[REQUIRED WORK] Pictures do not belong in the copy; quote every entry below exactly.

Records from a data source:
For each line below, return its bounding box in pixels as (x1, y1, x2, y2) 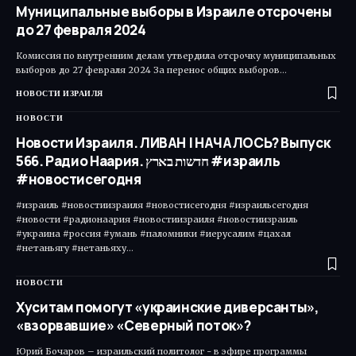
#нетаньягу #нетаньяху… (16, 242, 133, 253)
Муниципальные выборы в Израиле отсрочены (16, 2, 332, 21)
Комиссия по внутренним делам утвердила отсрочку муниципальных (16, 49, 336, 61)
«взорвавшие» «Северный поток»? (16, 315, 251, 335)
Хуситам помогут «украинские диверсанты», (16, 297, 319, 316)
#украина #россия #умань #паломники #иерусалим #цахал (16, 227, 291, 239)
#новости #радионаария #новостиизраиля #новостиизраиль (16, 213, 298, 225)
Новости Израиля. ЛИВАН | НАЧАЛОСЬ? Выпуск (16, 133, 331, 152)

[RESPONSE]
For each line below, return its bounding box in pixels as (x1, y1, x2, y2) 
#нетаньягу #нетаньяху… (16, 242, 133, 253)
Муниципальные выборы в Израиле отсрочены (16, 2, 332, 21)
Комиссия по внутренним делам утвердила отсрочку муниципальных (16, 49, 336, 61)
«взорвавшие» «Северный поток»? (16, 315, 251, 335)
Хуситам помогут «украинские диверсанты», (16, 297, 319, 316)
#украина #россия #умань #паломники #иерусалим #цахал (16, 227, 291, 239)
#новости #радионаария #новостиизраиля #новостиизраиль (16, 213, 298, 225)
Новости Израиля. ЛИВАН | НАЧАЛОСЬ? Выпуск (16, 133, 331, 152)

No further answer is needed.